The above embodiments are preferred embodiments of the present invention, but the present invention is not limited to the above embodiments, and any other changes, modifications, substitutions, combinations, and simplifications which do not depart from the spirit and principle of the present invention should be construed as equivalents thereof, and all such changes, modifications, substitutions, combinations, and simplifications are intended to be included in the scope of the present invention.

Claims

1. A method for recognizing static facial expressions in natural scenes is characterized by comprising the following steps: the method comprises a pretreatment process, a global feature extraction process, a local feature extraction process and a feature fusion process which are sequentially executed;

2. The method of recognizing static facial expressions in natural scenes according to claim 1, characterized in that: the preprocessing procedure refers to the operations of face detection, face alignment and face cutting of the picture.
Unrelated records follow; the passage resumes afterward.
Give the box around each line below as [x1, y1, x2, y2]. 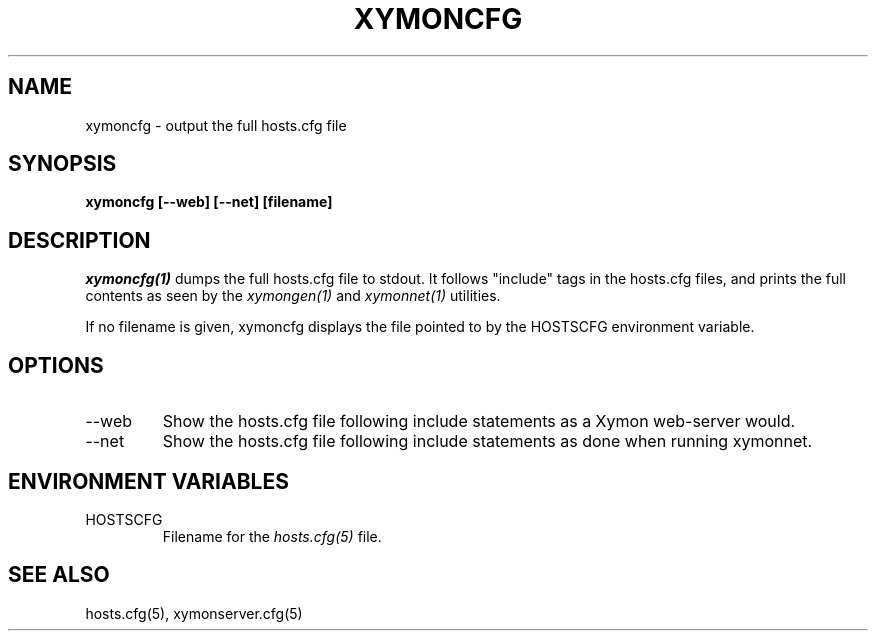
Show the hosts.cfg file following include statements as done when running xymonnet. [162, 431, 813, 452]
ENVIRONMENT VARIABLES [8, 468, 289, 494]
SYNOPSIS [8, 151, 117, 177]
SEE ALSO [8, 562, 110, 588]
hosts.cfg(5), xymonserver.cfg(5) [85, 604, 303, 622]
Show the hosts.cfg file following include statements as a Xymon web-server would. [162, 411, 796, 432]
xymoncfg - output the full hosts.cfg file [85, 116, 347, 134]
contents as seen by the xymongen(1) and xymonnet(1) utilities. [85, 287, 501, 305]
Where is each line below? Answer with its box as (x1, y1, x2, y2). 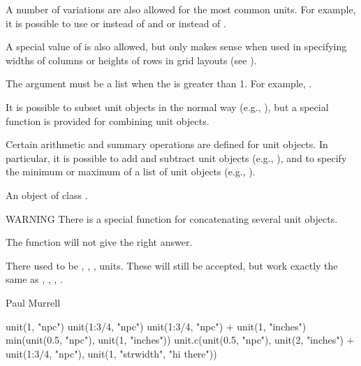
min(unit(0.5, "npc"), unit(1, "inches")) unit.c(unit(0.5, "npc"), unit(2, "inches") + (6, 332, 355, 347)
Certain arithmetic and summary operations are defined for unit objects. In (6, 137, 328, 152)
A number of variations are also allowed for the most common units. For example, (6, 2, 356, 16)
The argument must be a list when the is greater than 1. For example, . (6, 76, 312, 91)
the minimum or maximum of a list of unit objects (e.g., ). (6, 164, 256, 179)
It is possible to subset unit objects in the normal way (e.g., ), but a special (6, 99, 329, 114)
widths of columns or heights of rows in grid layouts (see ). (6, 52, 257, 67)
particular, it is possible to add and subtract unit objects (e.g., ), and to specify (6, 150, 347, 165)

3. The method of recognizing static facial expressions in natural scenes according to claim 1, characterized in that: the local feature extraction process comprises the following sub-steps:

s2, converting the local area feature map of the target detection box in S1 into scores of corresponding expression classes by using a convolutional neural network, and formulating as follows:

S:A→[0,1]

R₁,R₂∈A,ifC(R₁)>C(R₂),I(R₁)>I(R₂)

s3, selecting the first K local areas with the largest information quantity;

s4, extracting K local area features screened in S3 by adopting a convolutional neural network, and converting the K local area features into feature vectors.
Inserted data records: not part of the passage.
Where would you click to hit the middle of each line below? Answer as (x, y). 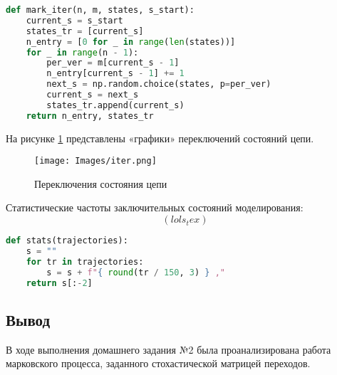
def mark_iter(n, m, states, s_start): (100, 10)
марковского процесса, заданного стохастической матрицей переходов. (158, 363)
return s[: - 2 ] (59, 283)
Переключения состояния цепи (101, 183)
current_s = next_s (93, 95)
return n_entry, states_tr (90, 116)
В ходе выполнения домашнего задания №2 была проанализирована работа (168, 349)
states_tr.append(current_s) (115, 105)

4. A method of recognizing static facial expressions in natural scenes according to claim 3, characterized in that: in steps S2 and S4 of the global feature extraction step and the local feature extraction step, the convolutional neural network uses resnet50 as a base network.
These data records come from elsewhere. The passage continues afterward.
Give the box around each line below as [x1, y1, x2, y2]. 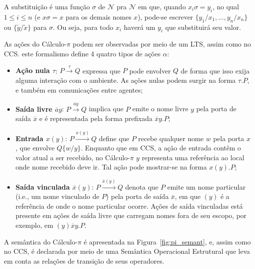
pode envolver [129, 65, 171, 75]
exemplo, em [15, 220, 53, 230]
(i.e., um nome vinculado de [15, 191, 100, 201]
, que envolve [15, 143, 55, 153]
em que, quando [138, 1, 186, 11]
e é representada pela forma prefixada [39, 113, 153, 123]
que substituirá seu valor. [165, 22, 241, 32]
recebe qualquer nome [138, 133, 204, 143]
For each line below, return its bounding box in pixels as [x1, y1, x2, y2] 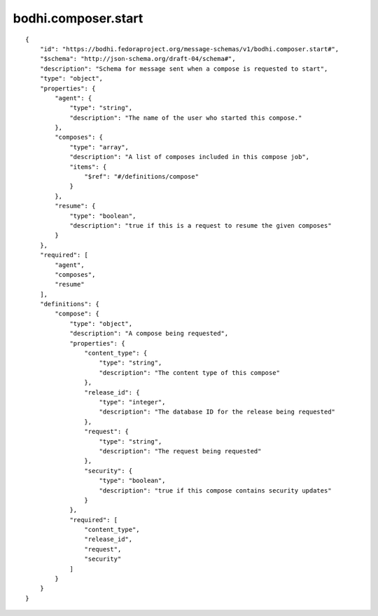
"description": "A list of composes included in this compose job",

5. The method of claim 3, wherein in step S4 of the global feature extraction step and the local feature extraction step, the feature vectors are all M × 1 vectors;

in the feature fusion step, the size of the feature matrix is M × (K + 1).

6. An apparatus for recognizing facial expressions based on static states in a natural scene, comprising:

7. A storage medium, wherein the storage medium stores a computer program which, when executed by a processor, causes the processor to execute the method of static facial expression recognition in natural scenes according to any one of claims 1 to 5.

8. A computing device comprising a processor and a memory for storing a processor-executable program, wherein the processor, when executing the program stored in the memory, implements the method of static facial expression recognition in natural scenes according to any one of claims 1 to 5.